Meantime, also back in October, I hope everyone noticed Democratic presidential hopeful Hillary Clinton said it’s “worth considering” a nationwide gun ban and “buyback” program to vastly reduce private gun ownership.

At an Oct. 16 “town hall meeting” in Keene, N.H. (a lot more carefully staged and with attendance a lot more strictly limited than at any real New England “town meeting,” of course) she was asked if it were feasible for the U.S. to confiscate millions of private firearms.

Mrs. Clinton responded: “You know, Australia’s a good example, Canada’s a good example, the UK’s a good example. Why? Because each of them had mass killings, Australia had a huge mass killing about 20 or 25 years ago. Canada did as well, so did the UK. In reaction, they passed much stricter gun laws.

“In the Australian example, as I recall, that was a buyback program.
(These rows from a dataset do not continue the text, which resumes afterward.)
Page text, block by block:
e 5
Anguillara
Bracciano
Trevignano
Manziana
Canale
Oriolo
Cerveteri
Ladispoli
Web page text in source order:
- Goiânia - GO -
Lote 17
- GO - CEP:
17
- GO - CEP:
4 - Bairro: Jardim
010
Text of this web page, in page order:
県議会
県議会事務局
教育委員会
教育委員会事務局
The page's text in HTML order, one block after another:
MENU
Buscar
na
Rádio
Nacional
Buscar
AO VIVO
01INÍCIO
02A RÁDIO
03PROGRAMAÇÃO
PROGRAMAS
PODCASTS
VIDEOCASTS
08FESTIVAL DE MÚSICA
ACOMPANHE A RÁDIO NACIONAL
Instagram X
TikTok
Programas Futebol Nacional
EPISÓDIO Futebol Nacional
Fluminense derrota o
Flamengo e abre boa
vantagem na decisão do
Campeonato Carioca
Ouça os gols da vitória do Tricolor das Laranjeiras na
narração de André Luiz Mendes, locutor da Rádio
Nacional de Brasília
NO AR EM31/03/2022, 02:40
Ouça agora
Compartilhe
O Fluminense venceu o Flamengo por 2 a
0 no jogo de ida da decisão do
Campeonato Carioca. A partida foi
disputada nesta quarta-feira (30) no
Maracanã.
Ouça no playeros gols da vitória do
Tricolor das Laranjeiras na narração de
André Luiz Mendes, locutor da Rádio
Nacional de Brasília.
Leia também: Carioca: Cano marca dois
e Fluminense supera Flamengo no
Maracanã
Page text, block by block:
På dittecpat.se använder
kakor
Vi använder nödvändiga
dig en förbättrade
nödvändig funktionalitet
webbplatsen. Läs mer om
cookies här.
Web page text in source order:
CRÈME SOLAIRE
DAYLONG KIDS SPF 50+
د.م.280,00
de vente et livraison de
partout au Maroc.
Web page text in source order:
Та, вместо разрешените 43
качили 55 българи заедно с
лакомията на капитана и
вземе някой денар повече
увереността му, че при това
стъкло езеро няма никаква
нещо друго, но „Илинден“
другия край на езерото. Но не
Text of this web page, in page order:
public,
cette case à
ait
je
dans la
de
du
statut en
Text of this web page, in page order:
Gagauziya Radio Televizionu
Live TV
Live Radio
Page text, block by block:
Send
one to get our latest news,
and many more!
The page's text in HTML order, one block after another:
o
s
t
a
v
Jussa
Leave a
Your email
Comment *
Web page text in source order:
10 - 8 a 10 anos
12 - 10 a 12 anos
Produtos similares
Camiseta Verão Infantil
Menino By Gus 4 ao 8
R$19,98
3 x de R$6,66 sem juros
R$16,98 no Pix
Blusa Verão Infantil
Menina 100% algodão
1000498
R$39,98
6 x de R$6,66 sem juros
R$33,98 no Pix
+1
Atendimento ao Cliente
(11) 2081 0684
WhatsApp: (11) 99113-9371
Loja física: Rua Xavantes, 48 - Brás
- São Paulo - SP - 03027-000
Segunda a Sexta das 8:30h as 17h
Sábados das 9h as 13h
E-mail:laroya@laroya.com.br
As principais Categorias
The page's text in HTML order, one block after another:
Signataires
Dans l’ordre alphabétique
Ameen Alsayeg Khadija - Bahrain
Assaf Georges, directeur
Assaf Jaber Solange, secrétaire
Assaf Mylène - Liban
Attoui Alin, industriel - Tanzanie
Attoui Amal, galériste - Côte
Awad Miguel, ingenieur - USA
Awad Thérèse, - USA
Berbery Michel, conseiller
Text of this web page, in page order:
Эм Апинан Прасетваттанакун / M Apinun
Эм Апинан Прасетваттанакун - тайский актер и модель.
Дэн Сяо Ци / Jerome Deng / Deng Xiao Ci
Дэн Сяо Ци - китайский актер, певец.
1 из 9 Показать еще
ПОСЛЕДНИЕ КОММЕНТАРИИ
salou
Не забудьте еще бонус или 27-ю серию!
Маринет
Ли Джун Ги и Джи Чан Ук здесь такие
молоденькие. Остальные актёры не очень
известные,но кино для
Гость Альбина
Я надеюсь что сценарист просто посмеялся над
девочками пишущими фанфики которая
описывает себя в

The Australian government as part of trying to clamp down on the availability of . . . weapons offered a good price for buying hundreds of thousands of guns and basically clamped down going forward. . . .

Clinton mentioned several U.S. cities have tried gun buyback programs and it would be “worth considering on a national level.”

Somehow, she curiously failed to demand that any of her own Secret Service bodyguards come up to the podium and turn in their weapons, “just to set a good example.”

Gun-grabbing countries with higher murder rates

But one of the most hopeful signs I’ve seen recently was a post by Ryan McMaken — editor of “Mises Daily” and former economist for the Colorado Division of Housing — at www.lewrockwell.com/2015/10/ryan-mcmaken/gun-lies/ .

The piece deals with the way collectivist opponents of the right to keep and bear arms — even at supposedly objective newspapers — manipulate their data to make it appear the United States has much higher firearm murder rates than countries with more repressive “gun control” laws.

“We’ve all seen it many times,” Mr. McMaken notes. “The United States, with a murder rate of approximately 5 per 100,000, is compared to a variety of Western and Central European countries (also sometimes Japan) with murder rates often below 1 per 100,000. This is, in turn, supposed to fill Americans with a sense of shame and illustrate that the United States should be regarded as some sort of pariah nation because of its murder rate. . . .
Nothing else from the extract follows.